▶ _Exercise details_
From the line containing "https://www.instagram.com/thesharpdesignlandscape/" down to the line containing "Cookie Policy Support Sitemap" in the records below, reproduce every line exactly, ends included, and omit all others.

▶ _Supplied data_
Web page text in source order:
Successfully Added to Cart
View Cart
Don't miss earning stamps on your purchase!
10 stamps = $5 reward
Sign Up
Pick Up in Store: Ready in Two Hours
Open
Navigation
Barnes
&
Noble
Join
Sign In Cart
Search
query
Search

---

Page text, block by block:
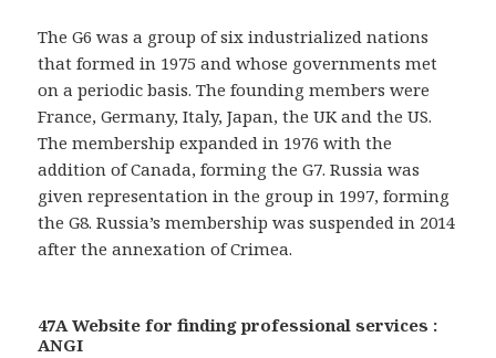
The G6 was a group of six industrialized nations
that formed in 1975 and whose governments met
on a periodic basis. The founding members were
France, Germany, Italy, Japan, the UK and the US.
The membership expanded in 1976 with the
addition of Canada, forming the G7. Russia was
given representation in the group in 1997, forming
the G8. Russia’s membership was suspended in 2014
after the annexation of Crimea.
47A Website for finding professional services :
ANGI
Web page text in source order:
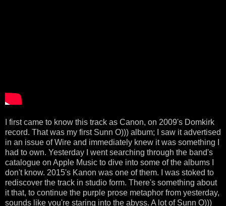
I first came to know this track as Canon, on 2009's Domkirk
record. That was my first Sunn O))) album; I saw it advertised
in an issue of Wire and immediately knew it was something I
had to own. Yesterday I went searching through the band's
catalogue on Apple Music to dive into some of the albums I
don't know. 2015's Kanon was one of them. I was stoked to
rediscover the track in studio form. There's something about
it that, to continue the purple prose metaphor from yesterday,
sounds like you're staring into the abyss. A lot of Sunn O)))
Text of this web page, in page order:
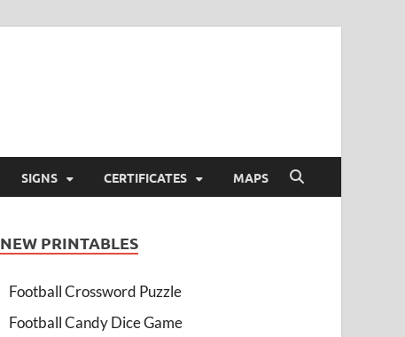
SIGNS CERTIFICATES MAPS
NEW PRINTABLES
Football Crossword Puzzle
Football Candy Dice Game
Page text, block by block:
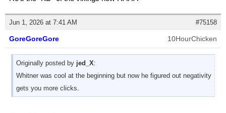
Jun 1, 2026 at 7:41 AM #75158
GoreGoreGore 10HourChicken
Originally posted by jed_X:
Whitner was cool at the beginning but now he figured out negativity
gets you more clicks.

---

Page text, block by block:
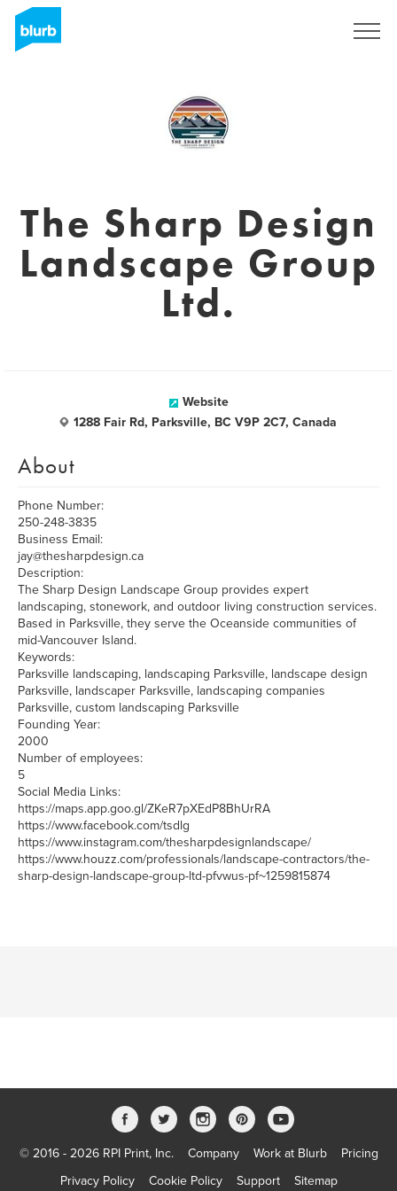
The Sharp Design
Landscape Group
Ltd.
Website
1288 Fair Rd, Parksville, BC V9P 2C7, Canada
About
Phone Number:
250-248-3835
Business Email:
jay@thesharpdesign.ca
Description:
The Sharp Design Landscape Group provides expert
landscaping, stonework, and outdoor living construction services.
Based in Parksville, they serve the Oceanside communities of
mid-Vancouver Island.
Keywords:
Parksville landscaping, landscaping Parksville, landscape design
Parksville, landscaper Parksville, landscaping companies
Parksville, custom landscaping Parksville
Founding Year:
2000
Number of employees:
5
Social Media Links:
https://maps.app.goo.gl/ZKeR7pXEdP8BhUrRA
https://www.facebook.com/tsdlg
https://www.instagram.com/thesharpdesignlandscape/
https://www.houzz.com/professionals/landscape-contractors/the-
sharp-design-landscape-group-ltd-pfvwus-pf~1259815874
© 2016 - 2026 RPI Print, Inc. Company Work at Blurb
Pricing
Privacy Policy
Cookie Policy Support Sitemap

▶ _Exercise response_
https://www.instagram.com/thesharpdesignlandscape/
https://www.houzz.com/professionals/landscape-contractors/the-
sharp-design-landscape-group-ltd-pfvwus-pf~1259815874
© 2016 - 2026 RPI Print, Inc. Company Work at Blurb
Pricing
Privacy Policy
Cookie Policy Support Sitemap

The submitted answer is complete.